| Task instructions |
Your answer must be the exact lines below, starting with the line with "The application can" and going on through the line with "betterfpsdistance, farsight, essential", both included, with no pictures.

== Data supplied

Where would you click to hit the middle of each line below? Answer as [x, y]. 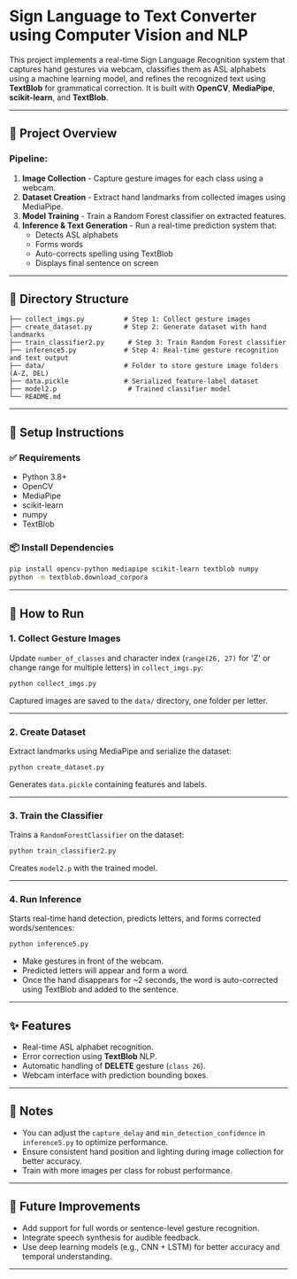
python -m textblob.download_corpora [79, 578]
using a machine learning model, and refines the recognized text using [137, 78]
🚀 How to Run [47, 613]
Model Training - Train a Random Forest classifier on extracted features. [154, 215]
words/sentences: [42, 928]
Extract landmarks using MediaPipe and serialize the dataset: [121, 752]
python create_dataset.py [57, 768]
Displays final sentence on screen [97, 262]
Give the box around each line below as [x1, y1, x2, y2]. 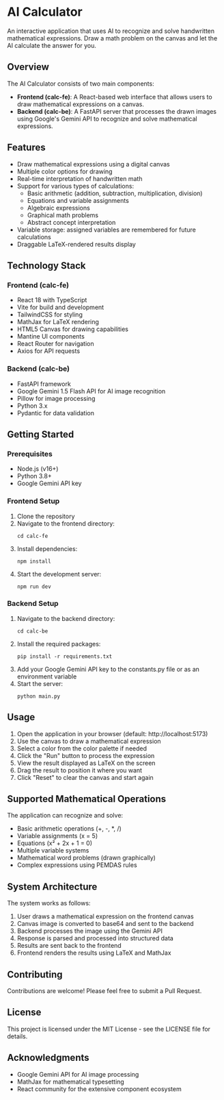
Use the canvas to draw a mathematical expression [16, 737, 162, 745]
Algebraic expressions [27, 204, 90, 212]
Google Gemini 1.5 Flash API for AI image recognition [16, 387, 166, 395]
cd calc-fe [16, 533, 48, 539]
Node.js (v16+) [16, 465, 59, 473]
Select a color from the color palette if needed [16, 744, 148, 753]
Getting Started [7, 428, 74, 440]
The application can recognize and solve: [7, 811, 124, 820]
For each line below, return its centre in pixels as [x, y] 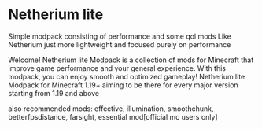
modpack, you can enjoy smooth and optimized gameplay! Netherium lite [127, 76]
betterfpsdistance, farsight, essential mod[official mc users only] [113, 116]
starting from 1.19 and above [54, 93]
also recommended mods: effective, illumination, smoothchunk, [111, 109]
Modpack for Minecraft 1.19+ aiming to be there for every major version [123, 85]
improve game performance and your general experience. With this [117, 68]
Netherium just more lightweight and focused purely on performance [120, 44]
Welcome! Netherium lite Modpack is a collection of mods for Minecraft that [131, 60]
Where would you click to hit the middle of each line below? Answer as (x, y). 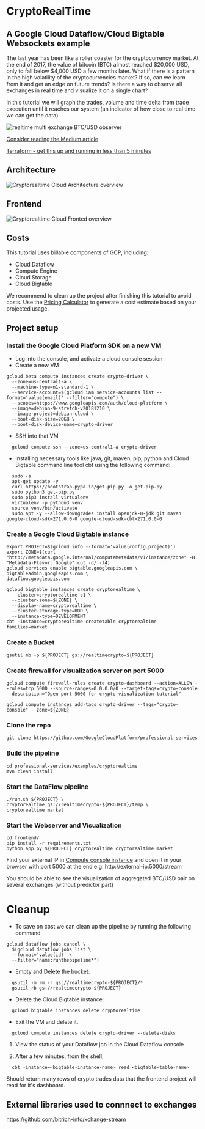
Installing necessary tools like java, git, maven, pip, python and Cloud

====

| Output of the task |
The application can recognize and solve: [7, 811, 124, 820]
For each line below, return its centre in pixels as [x, y] 
modpack, you can enjoy smooth and optimized gameplay! Netherium lite [127, 76]
betterfpsdistance, farsight, essential mod[official mc users only] [113, 116]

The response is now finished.